--- What the task requires ---
Leave out all pictures while repeating the records exactly and completely.

• • • • •

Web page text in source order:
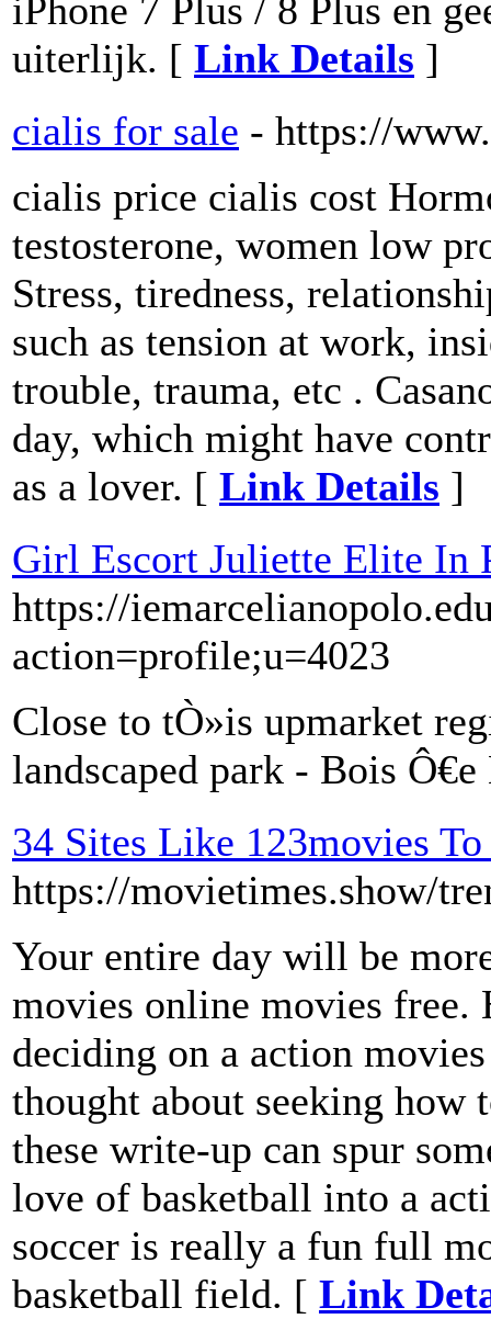
iPhone 7 Plus / 8 Plus en
uiterlijk. [ Link Details ]
cialis for sale - https://
cialis price cialis cost
testosterone, women low
Stress, tiredness,
such as tension at work,
trouble, trauma, etc .
day, which might have
as a lover. [ Link Details ]
Girl Escort Juliette Elite In
https://
action=profile;u=4023
Close to tÒ»is upmarket
landscaped park - Bois
34 Sites Like 123movies
https://movietimes.show/
Your entire day will be
movies online movies free.
deciding on a action
thought about seeking how
these write-up can spur
love of basketball into a
soccer is really a fun full
basketball field. [ Link

• • • • •

--- Task answer ---
Web page text in source order:
iPhone 7 Plus / 8 Plus en
uiterlijk. [ Link Details ]
cialis for sale - https://
cialis price cialis cost
testosterone, women low
Stress, tiredness,
such as tension at work,
trouble, trauma, etc .
day, which might have
as a lover. [ Link Details ]
Girl Escort Juliette Elite In
https://
action=profile;u=4023
Close to tÒ»is upmarket
landscaped park - Bois
34 Sites Like 123movies
https://movietimes.show/
Your entire day will be
movies online movies free.
deciding on a action
thought about seeking how
these write-up can spur
love of basketball into a
soccer is really a fun full
basketball field. [ Link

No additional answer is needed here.